Collection entries:
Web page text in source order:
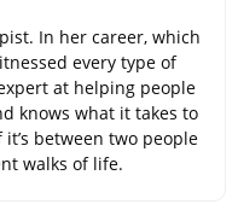
In her career, which
every type of
at helping people
knows what it takes to
between two people
walks of life.
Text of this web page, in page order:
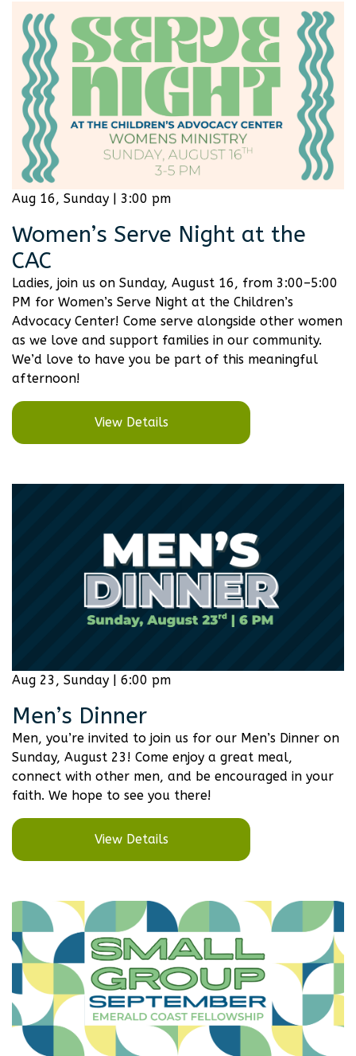
Aug 16, Sunday | 3:00 pm
Women’s Serve Night at the
CAC
Ladies, join us on Sunday, August 16, from 3:00–5:00
PM for Women’s Serve Night at the Children’s
Advocacy Center! Come serve alongside other women
as we love and support families in our community.
We’d love to have you be part of this meaningful
afternoon!
View Details
Aug 23, Sunday | 6:00 pm
Men’s Dinner
Men, you’re invited to join us for our Men’s Dinner on
Sunday, August 23! Come enjoy a great meal,
connect with other men, and be encouraged in your
faith. We hope to see you there!
View Details
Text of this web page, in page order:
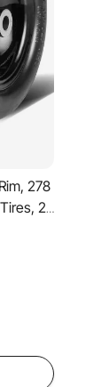
278
2-
free
for
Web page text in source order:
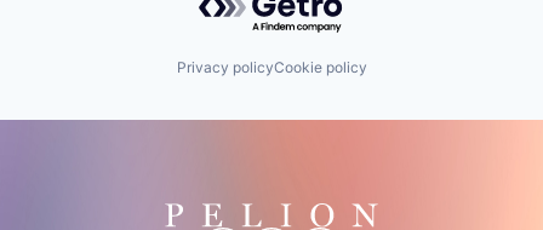
Privacy policyCookie policy
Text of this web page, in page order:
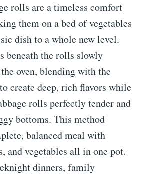
rolls are a timeless comfort
them on a bed of vegetables
dish to a whole new level.
beneath the rolls slowly
oven, blending with the
create deep, rich flavors while
rolls perfectly tender and
bottoms. This method
balanced meal with
and vegetables all in one pot.
dinners, family
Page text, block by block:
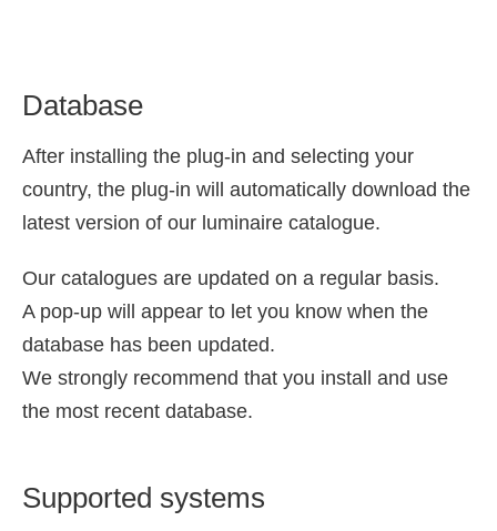
Database
After installing the plug-in and selecting your
country, the plug-in will automatically download the
latest version of our luminaire catalogue.
Our catalogues are updated on a regular basis.
A pop-up will appear to let you know when the
database has been updated.
We strongly recommend that you install and use
the most recent database.
Supported systems
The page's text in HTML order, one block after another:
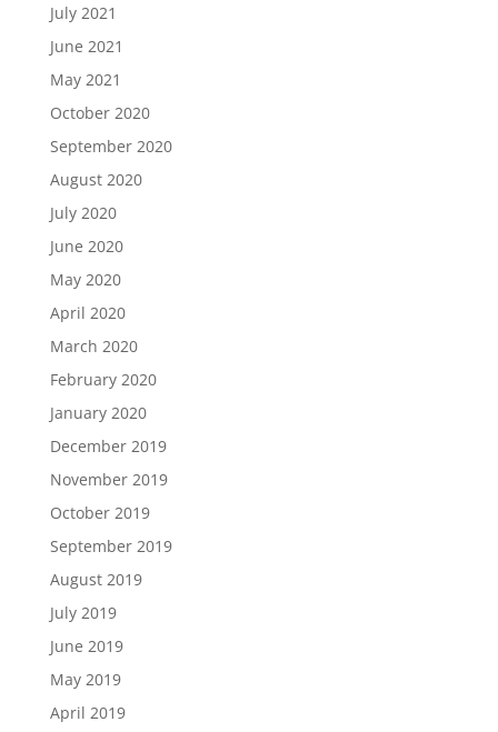
July 2021
June 2021
May 2021
October 2020
September 2020
August 2020
July 2020
June 2020
May 2020
April 2020
March 2020
February 2020
January 2020
December 2019
November 2019
October 2019
September 2019
August 2019
July 2019
June 2019
May 2019
April 2019
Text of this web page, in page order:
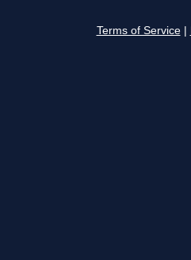
Terms of Service
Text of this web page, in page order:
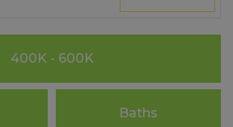
400K - 600K
Baths
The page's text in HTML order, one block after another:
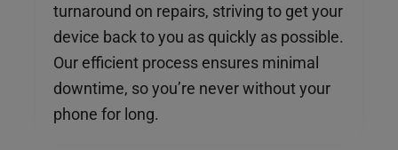
turnaround on repairs, striving to get your
device back to you as quickly as possible.
Our efficient process ensures minimal
downtime, so you’re never without your
phone for long.
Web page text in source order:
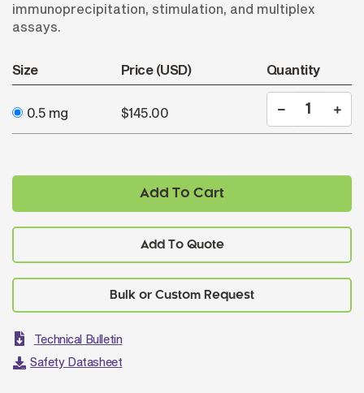
immunoprecipitation, stimulation, and multiplex
assays.
Size Price (USD) Quantity
0.5 mg $145.00
Add To Cart
Add To Quote
Technical Bulletin
Safety Datasheet

**GOAL OF THE EXERCISE:**
Reproduce every entry exactly, but omit each picture.

**RESULT OF THIS EXERCISE:**
Web page text in source order:
In her career, which
every type of
at helping people
knows what it takes to
between two people
walks of life.
Text of this web page, in page order:
Aug 16, Sunday | 3:00 pm
Women’s Serve Night at the
CAC
Ladies, join us on Sunday, August 16, from 3:00–5:00
PM for Women’s Serve Night at the Children’s
Advocacy Center! Come serve alongside other women
as we love and support families in our community.
We’d love to have you be part of this meaningful
afternoon!
View Details
Aug 23, Sunday | 6:00 pm
Men’s Dinner
Men, you’re invited to join us for our Men’s Dinner on
Sunday, August 23! Come enjoy a great meal,
connect with other men, and be encouraged in your
faith. We hope to see you there!
View Details
Text of this web page, in page order:
278
2-
free
for
Web page text in source order:
Privacy policyCookie policy
Text of this web page, in page order:
rolls are a timeless comfort
them on a bed of vegetables
dish to a whole new level.
beneath the rolls slowly
oven, blending with the
create deep, rich flavors while
rolls perfectly tender and
bottoms. This method
balanced meal with
and vegetables all in one pot.
dinners, family
Page text, block by block:
Database
After installing the plug-in and selecting your
country, the plug-in will automatically download the
latest version of our luminaire catalogue.
Our catalogues are updated on a regular basis.
A pop-up will appear to let you know when the
database has been updated.
We strongly recommend that you install and use
the most recent database.
Supported systems
The page's text in HTML order, one block after another:
July 2021
June 2021
May 2021
October 2020
September 2020
August 2020
July 2020
June 2020
May 2020
April 2020
March 2020
February 2020
January 2020
December 2019
November 2019
October 2019
September 2019
August 2019
July 2019
June 2019
May 2019
April 2019
Text of this web page, in page order:
Terms of Service
Text of this web page, in page order:
400K - 600K
Baths
The page's text in HTML order, one block after another:
turnaround on repairs, striving to get your
device back to you as quickly as possible.
Our efficient process ensures minimal
downtime, so you’re never without your
phone for long.
Web page text in source order:
immunoprecipitation, stimulation, and multiplex
assays.
Size Price (USD) Quantity
0.5 mg $145.00
Add To Cart
Add To Quote
Technical Bulletin
Safety Datasheet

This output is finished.